How small is that mans penis or how huge are his fingers??
I guess he squished it down like a pool noodle, then couldn't do it in reverse with the swelling.
So you get warm beer?
Not if you go to a cold beach.
Well it's not like Yugoslavia can collapse again so why not ?
This is just a tiny amphora, the Greeks have this Japanese designer beat by about 3000 years
Hopefully these don't shatter as easily as the big ones ...
Obviously there's the but stuff, but isn't sticking the bottle in the sand bad anyway because it could lead to broken glass?
aaaaand the ER’s filling up.
But it is designed, to be stuck into the sand … designed to!! Why then shouldn't I think about sticking it into the sand at the beach, why?!
Because it is coarse and irritating and it gets everywhere.
The message from the ER doctor suggest that ge expects people to put them in their butts, and advises that they not.
Not even of you fill it with epoxy first?
What are you doing step-brother?
Oh, you got the joke.

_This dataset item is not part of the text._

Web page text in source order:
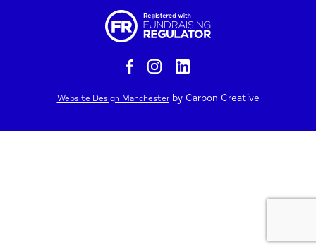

Good for you.
https://en.wikipedia.org/wiki/Anti-humor
Sorry you didn't understand it.
See, the ER doctor has seen or heard of patients who stuck foreign objects up their buttholes to stimulate their colons for sexual gratification and it caused medical issues and he noticed that the bottle is shaped in such a way that it could be inserted into one's anus, so he is cautioning people not to do it for their safety.
Isn't it also probably dangerous in the sand?
Glass on the beach is always an asshole move.
Bruh, people put wine bottles up themselves, you think they need a torpedo shaped corona…. With its smooth taper… and bumps for extra pleasure…. Wait why am I at the liquor store?
Don’t forget lube. Might have some at checkout. They get it.
Someone buy only these Coronas and some lube and take a picture of the cashier’s reaction.
Sticking bottles up your ass may lead to unintended consequences such as causing the collapse of a country
context
Ik, just being cheeky. I’m a yum…. Practiced anal enjoyer lol
Where's fisting enthusiast when you need him?